Uma vaquinha de mais de meio milhão de reais para um herói improvável, um voluntário indonésio que arriscou a própria vida no resgate de uma brasileira. Um país inteiro mobilizado por gratidão. Doações feitas com o que há de mais puro: o impulso de retribuir um gesto desinteressado. Mas, em silêncio, 20% do valor foi retido pela plataforma Voaa, ligada ao perfil Razões Para Acreditar — o que representa, neste caso, mais de R$ 100 mil. O fato expôs algo que até então era disfarçado sob uma estética de bem comum: o quanto se lucra com a empatia alheia.
O problema não está em cobrar. Nenhuma estrutura digital, equipe editorial, nenhum sistema de pagamento funciona gratuitamente. O que está em jogo é o modo como se comunica isso. Há uma diferença abissal entre apresentar-se como empresa que intermedeia campanhas de arrecadação e vestir a roupagem de entidade moral, que convida o público a “acreditar” em algo maior. Quando a linguagem é toda voltada ao afeto, à urgência, ao gesto solidário, não é justo — nem ético — omitir, esconder ou diluir a informação de que parte significativa daquele dinheiro não chegará ao destino esperado.
O que incomoda não é o valor. É o silêncio.
Aqueles que contribuíram não foram clientes em busca de um serviço. Foram cidadãos tentando reparar uma dívida moral. Doaram movidos por impulso, por comoção, por identificação. E quando a estrutura que capta esse impulso se alimenta dele sem mostrar a conta com transparência, o que se rompe não é o vínculo entre plataforma e doador — é o pacto simbólico entre verdade e solidariedade. Ninguém doou para uma empresa. Doaram para Agam. A empresa apenas atravessou o caminho, e por isso, deveria ter se feito visível e honesta, não silenciosa e confiante de que as letras miúdas bastariam.
Porque não bastam.
A lógica da intermediação solidária exige um cuidado ético maior do que qualquer outro negócio.

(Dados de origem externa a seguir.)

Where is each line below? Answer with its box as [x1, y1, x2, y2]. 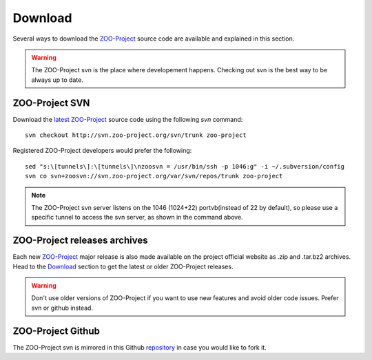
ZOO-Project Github [12, 325, 100, 337]
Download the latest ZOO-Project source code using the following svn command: [12, 115, 243, 123]
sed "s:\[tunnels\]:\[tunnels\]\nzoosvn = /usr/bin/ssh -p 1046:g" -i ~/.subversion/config [25, 162, 344, 170]
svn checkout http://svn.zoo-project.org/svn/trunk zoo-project [25, 131, 247, 139]
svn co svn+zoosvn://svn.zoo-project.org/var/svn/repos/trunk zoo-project [25, 172, 283, 180]
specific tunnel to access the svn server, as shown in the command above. [31, 213, 244, 222]
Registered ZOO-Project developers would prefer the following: [12, 147, 192, 155]
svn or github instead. [31, 304, 93, 312]
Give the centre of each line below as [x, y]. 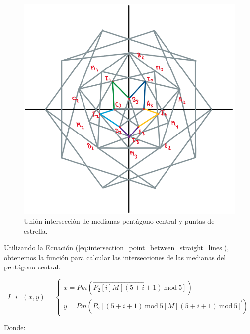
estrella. [36, 231]
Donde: [15, 327]
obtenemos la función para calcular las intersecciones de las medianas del [115, 257]
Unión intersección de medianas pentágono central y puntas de [119, 221]
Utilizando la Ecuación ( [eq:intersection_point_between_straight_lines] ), [117, 247]
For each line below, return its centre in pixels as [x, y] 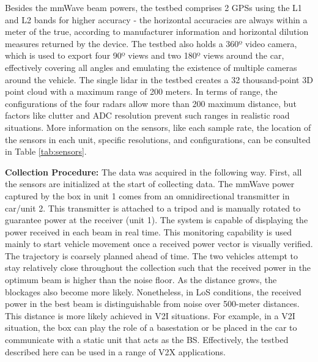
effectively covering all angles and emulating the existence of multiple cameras [151, 67]
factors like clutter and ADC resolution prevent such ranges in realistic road [147, 115]
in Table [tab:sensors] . [46, 151]
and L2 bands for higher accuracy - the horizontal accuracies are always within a [156, 19]
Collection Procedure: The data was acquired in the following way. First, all [153, 172]
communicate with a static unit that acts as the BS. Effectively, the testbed [147, 340]
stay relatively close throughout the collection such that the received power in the [158, 268]
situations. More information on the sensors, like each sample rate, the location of [158, 127]
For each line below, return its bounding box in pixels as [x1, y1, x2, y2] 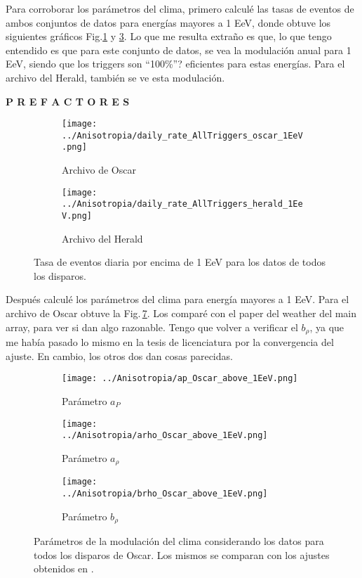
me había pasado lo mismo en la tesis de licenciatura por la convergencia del [6, 335, 334, 349]
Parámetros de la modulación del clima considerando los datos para [34, 534, 324, 548]
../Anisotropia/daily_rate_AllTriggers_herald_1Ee [62, 199, 303, 210]
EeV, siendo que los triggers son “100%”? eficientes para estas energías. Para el [6, 56, 345, 71]
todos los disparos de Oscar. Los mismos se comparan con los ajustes [34, 547, 330, 562]
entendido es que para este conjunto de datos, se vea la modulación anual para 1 [6, 42, 351, 57]
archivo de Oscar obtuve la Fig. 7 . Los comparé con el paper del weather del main [6, 306, 357, 321]
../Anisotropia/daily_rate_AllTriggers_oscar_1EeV [62, 130, 303, 141]
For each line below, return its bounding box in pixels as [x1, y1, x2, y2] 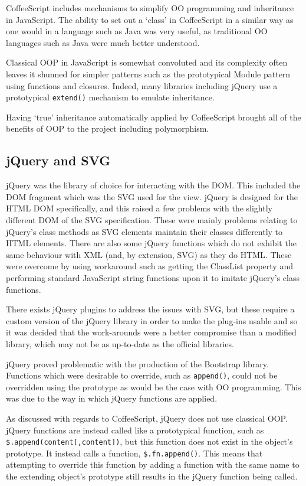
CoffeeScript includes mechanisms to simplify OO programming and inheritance [6, 2, 294, 14]
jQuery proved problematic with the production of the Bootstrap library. [6, 357, 269, 370]
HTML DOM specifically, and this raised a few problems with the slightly [6, 202, 272, 214]
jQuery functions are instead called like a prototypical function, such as [6, 423, 264, 436]
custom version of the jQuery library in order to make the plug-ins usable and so [6, 314, 298, 327]
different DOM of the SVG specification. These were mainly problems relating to [6, 213, 298, 226]
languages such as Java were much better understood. [6, 36, 200, 48]
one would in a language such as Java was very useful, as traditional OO [6, 25, 268, 37]
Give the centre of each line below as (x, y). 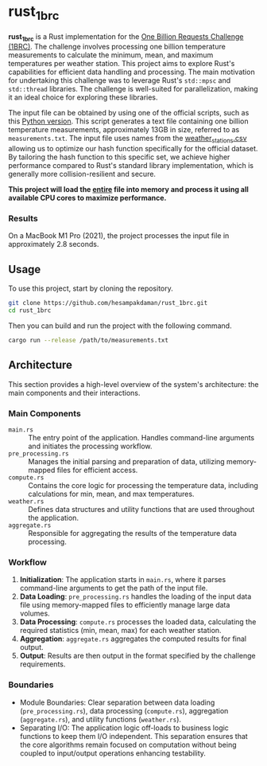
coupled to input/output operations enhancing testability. (113, 753)
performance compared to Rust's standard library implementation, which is (131, 166)
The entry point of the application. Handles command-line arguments (141, 437)
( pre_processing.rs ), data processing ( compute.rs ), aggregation (124, 710)
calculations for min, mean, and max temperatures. (111, 494)
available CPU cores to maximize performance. (87, 198)
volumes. (35, 614)
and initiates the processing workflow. (90, 446)
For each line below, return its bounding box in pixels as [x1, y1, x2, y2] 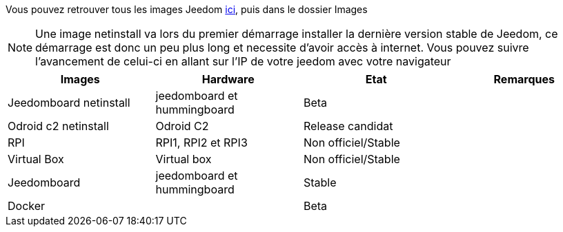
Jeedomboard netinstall [8, 96, 130, 109]
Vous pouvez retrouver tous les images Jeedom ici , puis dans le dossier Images [6, 3, 368, 15]
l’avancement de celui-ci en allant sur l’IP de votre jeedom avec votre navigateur [35, 54, 451, 68]
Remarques [493, 72, 555, 86]
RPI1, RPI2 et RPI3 [155, 136, 248, 149]
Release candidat [304, 119, 393, 133]
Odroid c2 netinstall [8, 119, 109, 133]
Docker [8, 199, 46, 213]
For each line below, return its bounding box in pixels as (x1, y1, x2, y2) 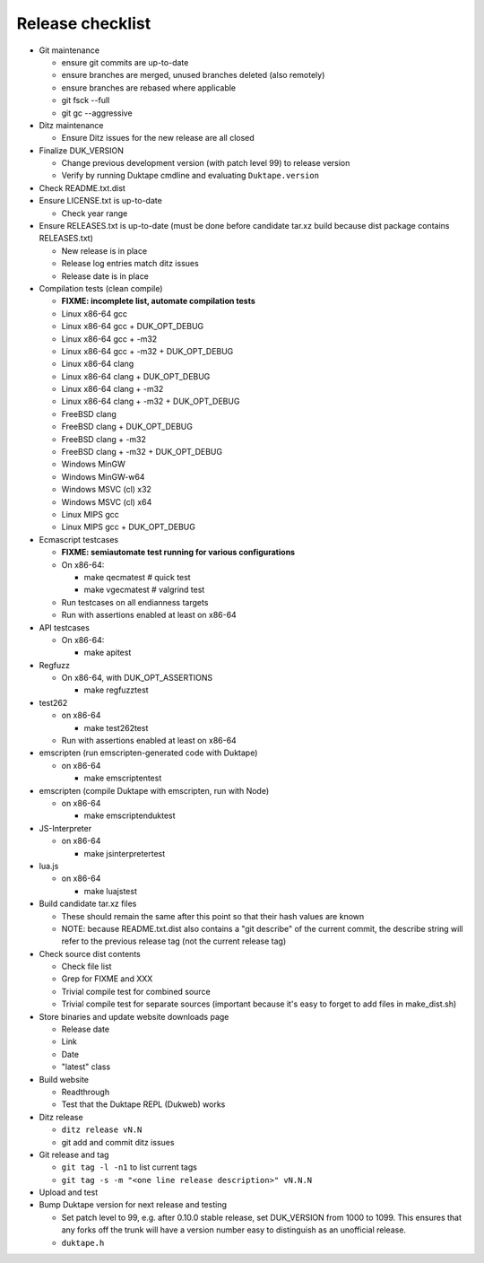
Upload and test (39, 1187, 99, 1198)
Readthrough (61, 1086, 110, 1097)
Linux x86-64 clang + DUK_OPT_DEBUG (61, 370, 211, 381)
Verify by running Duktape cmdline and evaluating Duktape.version (61, 170, 320, 181)
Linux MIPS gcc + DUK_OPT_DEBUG (61, 521, 196, 533)
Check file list (61, 961, 112, 972)
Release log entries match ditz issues (61, 258, 199, 269)
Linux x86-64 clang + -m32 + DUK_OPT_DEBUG (61, 396, 240, 407)

Estamos lidando com fé pública. Com dores reais. Com esperanças frágeis. É exatamente por isso que o discurso empresarial — “somos um negócio social” — não pode ser usado como escudo para práticas que, se fossem ditas com todas as letras, talvez não fossem aceitas por boa parte dos doadores. Um negócio social só é social se age de forma íntegra, e isso começa pela transparência — não apenas jurídica, mas simbólica, emocional, moral.
É preciso dizer, com todas as palavras, qual é o custo da intermediação. É preciso que o doador saiba, no momento do gesto, o que está sendo feito com o dinheiro dele. Não depois. Não em comunicados de crise. Não por pressão da opinião pública. Mas antes — com respeito, com clareza, com a humildade de quem reconhece que o sentimento que movimenta essas campanhas não é um produto: é um bem coletivo. E nenhum bem coletivo pode ser tratado como ativo de conversão.

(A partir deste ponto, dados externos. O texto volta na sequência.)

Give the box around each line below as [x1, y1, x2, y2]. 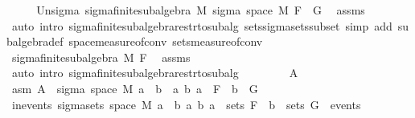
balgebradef [6, 33, 64, 50]
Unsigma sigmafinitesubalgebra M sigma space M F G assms [36, 2, 365, 18]
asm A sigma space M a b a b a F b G [11, 79, 258, 96]
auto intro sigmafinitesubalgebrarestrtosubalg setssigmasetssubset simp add [11, 17, 392, 34]
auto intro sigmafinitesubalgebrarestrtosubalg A [11, 64, 298, 81]
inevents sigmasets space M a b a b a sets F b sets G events [11, 96, 361, 112]
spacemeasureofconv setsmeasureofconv [68, 33, 263, 50]
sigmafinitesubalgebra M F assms [11, 48, 191, 65]
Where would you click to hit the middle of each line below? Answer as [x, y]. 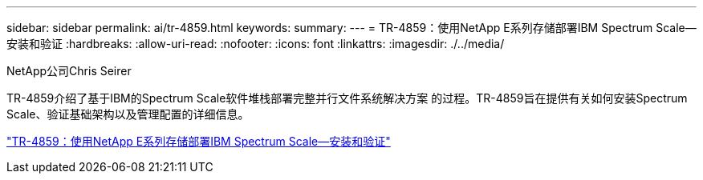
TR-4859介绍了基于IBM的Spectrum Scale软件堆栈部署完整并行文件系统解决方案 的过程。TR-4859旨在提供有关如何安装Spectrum [347, 98]
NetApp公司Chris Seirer [69, 71]
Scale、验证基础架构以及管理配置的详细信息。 [128, 114]

O que está sendo pedido aqui não é a falência das plataformas. É o fim da ambiguidade. O direito de saber. A restituição do gesto solidário ao seu lugar de origem: a escolha consciente de ajudar. E ajudar só é escolha quando está acompanhada de informação plena.

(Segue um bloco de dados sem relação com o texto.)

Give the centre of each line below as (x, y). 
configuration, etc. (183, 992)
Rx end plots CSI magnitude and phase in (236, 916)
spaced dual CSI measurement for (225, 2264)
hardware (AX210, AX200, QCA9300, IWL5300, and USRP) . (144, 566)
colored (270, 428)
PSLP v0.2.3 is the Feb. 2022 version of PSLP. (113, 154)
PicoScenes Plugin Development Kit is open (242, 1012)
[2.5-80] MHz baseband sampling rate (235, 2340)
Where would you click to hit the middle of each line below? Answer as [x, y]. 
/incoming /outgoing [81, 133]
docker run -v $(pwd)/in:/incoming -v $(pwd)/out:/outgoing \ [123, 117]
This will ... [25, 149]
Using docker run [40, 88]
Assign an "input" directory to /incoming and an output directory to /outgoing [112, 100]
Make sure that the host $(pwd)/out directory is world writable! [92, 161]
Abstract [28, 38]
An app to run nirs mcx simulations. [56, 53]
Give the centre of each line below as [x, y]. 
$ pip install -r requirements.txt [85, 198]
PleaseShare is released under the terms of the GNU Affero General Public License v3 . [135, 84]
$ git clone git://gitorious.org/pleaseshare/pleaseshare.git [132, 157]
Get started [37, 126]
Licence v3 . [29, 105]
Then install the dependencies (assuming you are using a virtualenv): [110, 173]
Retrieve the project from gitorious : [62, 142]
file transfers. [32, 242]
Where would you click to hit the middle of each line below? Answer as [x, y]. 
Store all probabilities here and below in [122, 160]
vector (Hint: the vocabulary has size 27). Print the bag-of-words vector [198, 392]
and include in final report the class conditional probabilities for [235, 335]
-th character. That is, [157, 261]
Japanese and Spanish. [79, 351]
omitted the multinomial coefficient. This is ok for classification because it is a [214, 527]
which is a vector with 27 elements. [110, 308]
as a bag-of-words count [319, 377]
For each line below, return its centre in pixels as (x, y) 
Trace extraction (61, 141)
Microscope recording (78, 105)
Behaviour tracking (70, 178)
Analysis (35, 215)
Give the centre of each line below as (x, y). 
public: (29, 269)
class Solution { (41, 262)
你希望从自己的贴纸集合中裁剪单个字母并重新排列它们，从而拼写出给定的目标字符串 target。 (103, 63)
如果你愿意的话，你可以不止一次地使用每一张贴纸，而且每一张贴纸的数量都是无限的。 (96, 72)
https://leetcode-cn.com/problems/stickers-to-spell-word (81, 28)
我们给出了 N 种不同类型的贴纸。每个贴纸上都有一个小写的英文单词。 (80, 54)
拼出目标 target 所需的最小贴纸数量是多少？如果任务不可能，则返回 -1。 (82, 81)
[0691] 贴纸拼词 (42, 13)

A Voaa e o Razões Para Acreditar não são apenas veículos de arrecadação. São construtores de narrativa. Arquitetam a emoção, selecionam as histórias, modulam o tom da compaixão. São, portanto, também responsáveis pelas consequências dessa curadoria. Quando se constrói uma marca sobre o convite à fé no outro, é preciso prestar contas com mais do que números: com coerência.
A cobrança de 20% não é, por si só, injustificável. Mas o modo como ela foi silenciada diz mais do que os próprios contratos. Diz que há uma confiança implícita sendo explorada. E isso é mais grave do que qualquer margem.
Agam pediu apenas orações. Recebeu meio milhão de reais. E sem saber, foi transformado em vitrine de um modelo que precisa urgentemente ser discutido. Não para destruí-lo. Mas para que ele não destrua o próprio sentimento que o justifica: a generosidade sem interesses.
Porque se até a generosidade começa a parecer negócio, então talvez o problema não seja a plataforma. Talvez o problema sejamos nós. E aí, quando olharmos para o próximo pedido de ajuda, a dúvida terá plantado sua semente. Não porque faltam histórias comoventes, mas porque sobraram intermediações que não souberam nos dizer, com clareza, para onde o dinheiro foi. Nesse momento, a empatia vacila. E quando a empatia vacila, tudo o que nos resta é o cinismo.
Razões para acreditar, afinal, precisam ser dadas. Não compradas.